» **YOUR ASSIGNMENT**
Only those lines in the data below from the line containing "pytorch-v1.4.0 (48, 92)" through the line containing "维护树链的异或和： (58, 211, 160, 228)", both included, should be restated word for word.

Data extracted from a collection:
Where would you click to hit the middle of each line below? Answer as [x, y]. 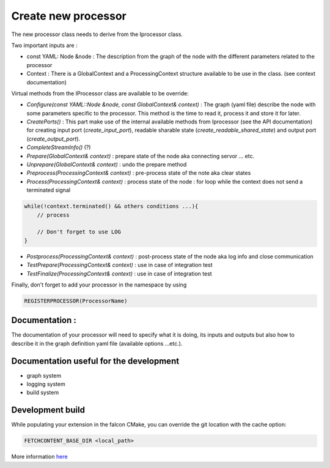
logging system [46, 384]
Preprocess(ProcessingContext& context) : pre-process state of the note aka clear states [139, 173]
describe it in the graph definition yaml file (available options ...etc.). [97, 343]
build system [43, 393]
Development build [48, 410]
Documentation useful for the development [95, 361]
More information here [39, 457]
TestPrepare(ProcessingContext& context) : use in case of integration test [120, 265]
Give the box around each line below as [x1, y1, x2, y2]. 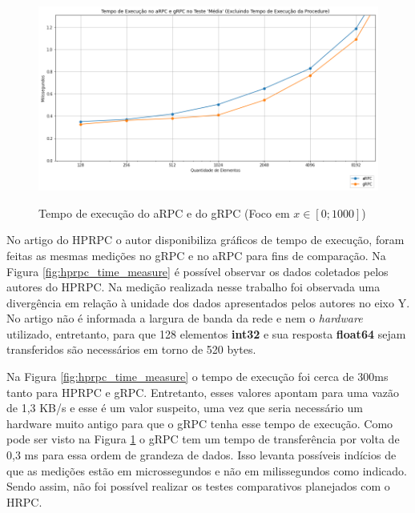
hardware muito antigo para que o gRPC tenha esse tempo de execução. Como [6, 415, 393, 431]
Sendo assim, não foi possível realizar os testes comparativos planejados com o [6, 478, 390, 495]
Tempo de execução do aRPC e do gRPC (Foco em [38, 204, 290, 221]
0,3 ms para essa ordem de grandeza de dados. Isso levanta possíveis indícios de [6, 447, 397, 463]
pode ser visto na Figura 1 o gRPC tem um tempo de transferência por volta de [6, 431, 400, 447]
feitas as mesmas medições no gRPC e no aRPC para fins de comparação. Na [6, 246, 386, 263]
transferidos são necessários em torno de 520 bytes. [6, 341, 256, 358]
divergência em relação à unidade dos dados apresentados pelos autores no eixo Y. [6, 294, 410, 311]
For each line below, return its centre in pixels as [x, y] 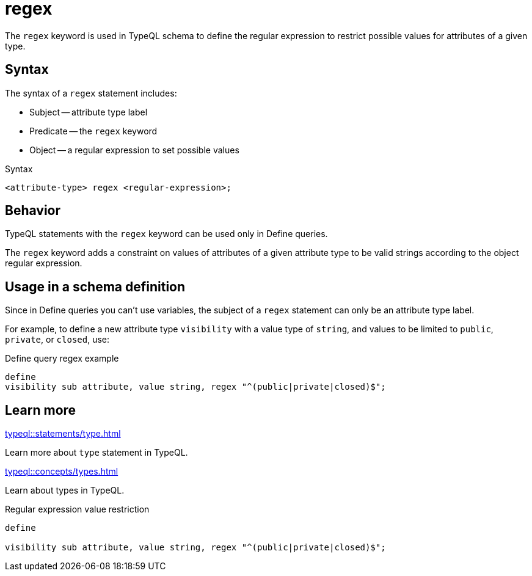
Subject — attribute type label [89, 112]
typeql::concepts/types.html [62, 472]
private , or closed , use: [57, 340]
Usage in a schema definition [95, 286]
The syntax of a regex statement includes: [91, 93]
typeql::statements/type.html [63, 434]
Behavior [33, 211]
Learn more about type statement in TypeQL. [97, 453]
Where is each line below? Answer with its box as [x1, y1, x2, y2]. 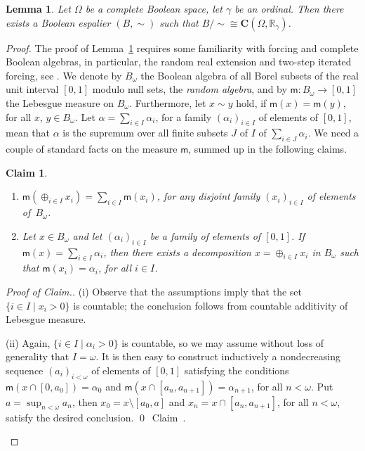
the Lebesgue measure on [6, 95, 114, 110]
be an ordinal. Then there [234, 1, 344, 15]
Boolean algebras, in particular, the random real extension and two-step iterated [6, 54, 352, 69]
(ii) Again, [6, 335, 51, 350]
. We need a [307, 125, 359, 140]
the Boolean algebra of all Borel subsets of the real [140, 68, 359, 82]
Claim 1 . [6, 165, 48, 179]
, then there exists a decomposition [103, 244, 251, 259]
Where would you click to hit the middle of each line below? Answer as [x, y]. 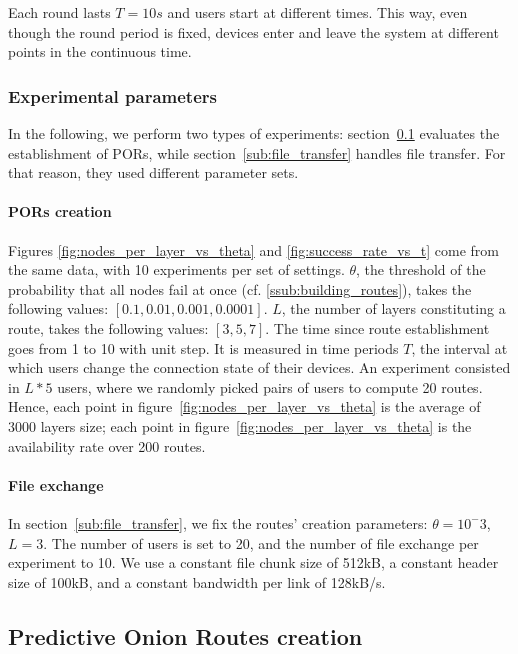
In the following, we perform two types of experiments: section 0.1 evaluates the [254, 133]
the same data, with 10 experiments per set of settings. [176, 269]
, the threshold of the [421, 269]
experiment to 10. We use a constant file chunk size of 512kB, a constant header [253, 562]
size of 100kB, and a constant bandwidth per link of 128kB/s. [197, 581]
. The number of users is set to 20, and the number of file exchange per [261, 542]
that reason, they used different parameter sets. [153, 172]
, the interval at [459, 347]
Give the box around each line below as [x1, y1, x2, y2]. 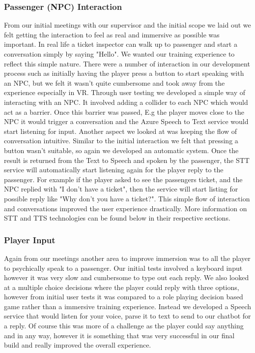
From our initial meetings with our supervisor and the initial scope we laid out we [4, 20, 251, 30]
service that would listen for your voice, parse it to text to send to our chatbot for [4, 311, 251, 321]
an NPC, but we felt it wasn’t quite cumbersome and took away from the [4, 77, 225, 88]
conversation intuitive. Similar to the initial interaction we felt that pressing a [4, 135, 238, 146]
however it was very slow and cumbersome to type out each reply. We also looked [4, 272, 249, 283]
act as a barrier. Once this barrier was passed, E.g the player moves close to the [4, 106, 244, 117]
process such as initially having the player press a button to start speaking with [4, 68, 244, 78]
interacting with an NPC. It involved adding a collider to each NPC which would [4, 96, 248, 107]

==

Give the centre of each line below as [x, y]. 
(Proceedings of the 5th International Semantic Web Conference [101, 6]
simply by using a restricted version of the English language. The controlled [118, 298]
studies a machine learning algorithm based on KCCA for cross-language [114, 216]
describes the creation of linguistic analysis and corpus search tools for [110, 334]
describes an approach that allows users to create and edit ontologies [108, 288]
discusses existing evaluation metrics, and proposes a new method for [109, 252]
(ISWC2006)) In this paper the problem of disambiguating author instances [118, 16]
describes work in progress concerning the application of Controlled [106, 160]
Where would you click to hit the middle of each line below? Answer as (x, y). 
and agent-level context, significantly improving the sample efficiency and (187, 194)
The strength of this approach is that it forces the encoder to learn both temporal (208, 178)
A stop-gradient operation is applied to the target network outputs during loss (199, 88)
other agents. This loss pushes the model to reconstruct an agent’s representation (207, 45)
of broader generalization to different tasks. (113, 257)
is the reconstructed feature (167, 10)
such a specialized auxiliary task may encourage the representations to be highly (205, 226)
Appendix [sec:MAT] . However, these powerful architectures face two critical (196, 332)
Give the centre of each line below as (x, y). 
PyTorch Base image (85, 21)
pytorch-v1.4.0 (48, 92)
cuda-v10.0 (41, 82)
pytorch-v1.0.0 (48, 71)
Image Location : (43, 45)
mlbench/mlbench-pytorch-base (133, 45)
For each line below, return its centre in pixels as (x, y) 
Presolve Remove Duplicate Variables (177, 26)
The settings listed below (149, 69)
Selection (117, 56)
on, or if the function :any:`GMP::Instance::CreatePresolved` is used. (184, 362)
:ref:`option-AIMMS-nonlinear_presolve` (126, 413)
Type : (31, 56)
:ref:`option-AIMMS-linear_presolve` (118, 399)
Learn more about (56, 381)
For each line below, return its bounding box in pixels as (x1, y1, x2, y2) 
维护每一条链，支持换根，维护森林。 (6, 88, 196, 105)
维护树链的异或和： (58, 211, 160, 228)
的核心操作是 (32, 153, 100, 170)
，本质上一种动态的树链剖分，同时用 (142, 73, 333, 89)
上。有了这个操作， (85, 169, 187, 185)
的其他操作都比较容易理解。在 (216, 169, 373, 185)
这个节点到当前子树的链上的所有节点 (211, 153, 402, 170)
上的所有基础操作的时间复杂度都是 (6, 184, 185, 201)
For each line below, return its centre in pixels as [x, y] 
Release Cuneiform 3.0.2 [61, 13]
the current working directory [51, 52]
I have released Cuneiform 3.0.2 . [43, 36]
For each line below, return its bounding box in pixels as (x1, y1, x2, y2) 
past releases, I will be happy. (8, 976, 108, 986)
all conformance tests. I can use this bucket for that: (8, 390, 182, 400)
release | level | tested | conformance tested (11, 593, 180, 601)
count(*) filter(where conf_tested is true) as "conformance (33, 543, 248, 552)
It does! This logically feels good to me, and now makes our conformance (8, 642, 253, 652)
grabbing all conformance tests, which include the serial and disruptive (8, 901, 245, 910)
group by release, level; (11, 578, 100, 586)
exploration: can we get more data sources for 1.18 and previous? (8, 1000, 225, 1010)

» **TASK RESPONSE**
pytorch-v1.4.0 (48, 92)
cuda-v10.0 (41, 82)
pytorch-v1.0.0 (48, 71)
Image Location : (43, 45)
mlbench/mlbench-pytorch-base (133, 45)
For each line below, return its centre in pixels as (x, y) 
Presolve Remove Duplicate Variables (177, 26)
The settings listed below (149, 69)
Selection (117, 56)
on, or if the function :any:`GMP::Instance::CreatePresolved` is used. (184, 362)
:ref:`option-AIMMS-nonlinear_presolve` (126, 413)
Type : (31, 56)
:ref:`option-AIMMS-linear_presolve` (118, 399)
Learn more about (56, 381)
For each line below, return its bounding box in pixels as (x1, y1, x2, y2) 
维护每一条链，支持换根，维护森林。 (6, 88, 196, 105)
维护树链的异或和： (58, 211, 160, 228)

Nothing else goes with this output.